I want to create a new column in my pyspark dataframe that is equal to one if that row is the last row in a groupby using some sorting. My solution works but seems very hacky:
My strategy was to create random numbers and (using a window function) identify the last random number per sorted group and finally compare that in a case when:
df = (df.withColumn('rand', rand())
.withColumn("marker",
F.when(F.last(col('rand'))
.over(Window.partitionBy(['bvdidnumber','dt_year'])
.orderBy(["dt_rfrnc"]).rowsBetween(0,sys.maxsize))
== col('rand'),1).otherwise(0))
.drop('rand'))
The first three columns are the input data, the last column is created using the code, goals
is the target to be achieved.
----------- ------- -------- ---- ------
|bvdidnumber|dt_year|dt_rfrnc|goal|marker|
----------- ------- -------- ---- ------
| 1| 2020| 202006| 0| 0|
| 1| 2020| 202012| 1| 1|
| 1| 2020| 202012| 0| 0|
| 1| 2021| 202103| 0| 0|
| 1| 2021| 202106| 0| 0|
| 1| 2021| 202112| 1| 1|
| 2| 2020| 202006| 0| 0|
| 2| 2020| 202012| 0| 0|
| 2| 2020| 202012| 1| 1|
| 2| 2021| 202103| 0| 0|
| 2| 2021| 202106| 0| 0|
| 2| 2021| 202112| 1| 1|
----------- ------- -------- ---- ------
CodePudding user response:
Cant see anything you have done wrong. Maybe just make it neater;
w=Window.partitionBy('bvdidnumber','dt_year').orderBy('bvdidnumber','dt_year')
df.withColumn('rand', when(sum((last('dt_rfrnc').over(w)==col('dt_rfrnc')).cast('int')).over(w.rowsBetween(-1,0))==1,1).otherwise(0)).show()

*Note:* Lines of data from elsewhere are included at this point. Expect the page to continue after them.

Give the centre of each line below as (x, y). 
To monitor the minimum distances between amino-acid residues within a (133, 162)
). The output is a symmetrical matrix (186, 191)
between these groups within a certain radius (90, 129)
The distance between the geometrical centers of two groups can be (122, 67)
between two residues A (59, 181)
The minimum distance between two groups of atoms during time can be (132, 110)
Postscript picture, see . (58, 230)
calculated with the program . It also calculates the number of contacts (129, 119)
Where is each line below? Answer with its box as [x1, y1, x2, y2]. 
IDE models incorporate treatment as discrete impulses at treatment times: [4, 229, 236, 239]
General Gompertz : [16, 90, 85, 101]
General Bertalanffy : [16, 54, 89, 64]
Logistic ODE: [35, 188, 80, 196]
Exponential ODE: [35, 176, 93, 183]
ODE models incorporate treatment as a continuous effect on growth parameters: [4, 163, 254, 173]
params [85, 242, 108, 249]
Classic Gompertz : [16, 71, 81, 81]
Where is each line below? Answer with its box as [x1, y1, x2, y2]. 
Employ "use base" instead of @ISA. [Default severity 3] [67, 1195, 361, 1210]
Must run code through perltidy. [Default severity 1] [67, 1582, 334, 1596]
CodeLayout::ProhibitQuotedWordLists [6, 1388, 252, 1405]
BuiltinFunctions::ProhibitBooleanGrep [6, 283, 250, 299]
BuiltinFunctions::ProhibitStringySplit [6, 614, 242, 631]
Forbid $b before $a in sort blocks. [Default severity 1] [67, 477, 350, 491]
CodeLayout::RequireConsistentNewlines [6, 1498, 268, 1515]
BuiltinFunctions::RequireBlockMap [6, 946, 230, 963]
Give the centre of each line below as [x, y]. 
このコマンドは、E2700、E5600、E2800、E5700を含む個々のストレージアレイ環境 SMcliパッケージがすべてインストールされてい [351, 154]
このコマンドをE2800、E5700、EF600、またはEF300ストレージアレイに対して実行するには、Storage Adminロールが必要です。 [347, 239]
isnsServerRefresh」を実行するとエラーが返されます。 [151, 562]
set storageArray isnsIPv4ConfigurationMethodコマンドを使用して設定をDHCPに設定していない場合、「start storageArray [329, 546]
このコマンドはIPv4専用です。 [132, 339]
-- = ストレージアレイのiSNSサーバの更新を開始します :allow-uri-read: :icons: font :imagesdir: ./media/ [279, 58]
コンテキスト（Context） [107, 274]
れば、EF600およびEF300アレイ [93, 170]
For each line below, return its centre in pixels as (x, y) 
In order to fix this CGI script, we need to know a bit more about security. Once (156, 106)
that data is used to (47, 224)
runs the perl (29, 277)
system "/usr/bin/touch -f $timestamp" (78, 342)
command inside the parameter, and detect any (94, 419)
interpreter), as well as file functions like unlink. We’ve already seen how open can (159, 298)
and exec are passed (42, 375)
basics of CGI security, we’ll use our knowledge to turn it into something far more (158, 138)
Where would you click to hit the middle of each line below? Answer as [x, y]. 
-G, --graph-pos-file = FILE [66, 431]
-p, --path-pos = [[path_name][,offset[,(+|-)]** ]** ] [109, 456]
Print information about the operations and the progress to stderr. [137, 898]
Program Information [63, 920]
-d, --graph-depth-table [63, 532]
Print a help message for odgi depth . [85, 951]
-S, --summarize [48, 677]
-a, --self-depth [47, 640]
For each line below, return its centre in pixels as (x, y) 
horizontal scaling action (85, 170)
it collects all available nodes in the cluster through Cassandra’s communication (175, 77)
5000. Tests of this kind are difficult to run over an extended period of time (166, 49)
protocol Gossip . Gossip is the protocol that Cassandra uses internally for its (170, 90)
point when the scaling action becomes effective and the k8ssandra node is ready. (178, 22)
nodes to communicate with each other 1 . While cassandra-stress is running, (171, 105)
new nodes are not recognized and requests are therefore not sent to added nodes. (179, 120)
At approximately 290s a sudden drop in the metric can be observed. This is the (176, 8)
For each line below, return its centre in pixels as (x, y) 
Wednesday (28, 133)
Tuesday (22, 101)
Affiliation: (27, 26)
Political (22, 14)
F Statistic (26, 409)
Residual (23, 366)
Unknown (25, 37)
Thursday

----------- ------- -------- ----
|bvdidnumber|dt_year|dt_rfrnc|rand|
----------- ------- -------- ----
| 1| 2020| 202006| 0|
| 1| 2020| 20201| 1|
| 1| 2020| 20201| 0|
| 1| 2021| 202103| 0|
| 1| 2021| 202106| 0|
| 1| 2021| 202112| 1|
| 2| 2020| 202006| 0|
| 2| 2020| 20201| 1|
| 2| 2020| 20201| 0|
| 2| 2021| 202103| 0|
| 2| 2021| 202106| 0|
| 2| 2021| 202112| 1|
----------- ------- -------- ----
CodePudding user response:
from pyspark.sql.window import Window
from pyspark.sql.functions import max, struct, lit
# create data
schema = ["bvdidnumber","dt_year","dt_rfrnc","goal","marker"]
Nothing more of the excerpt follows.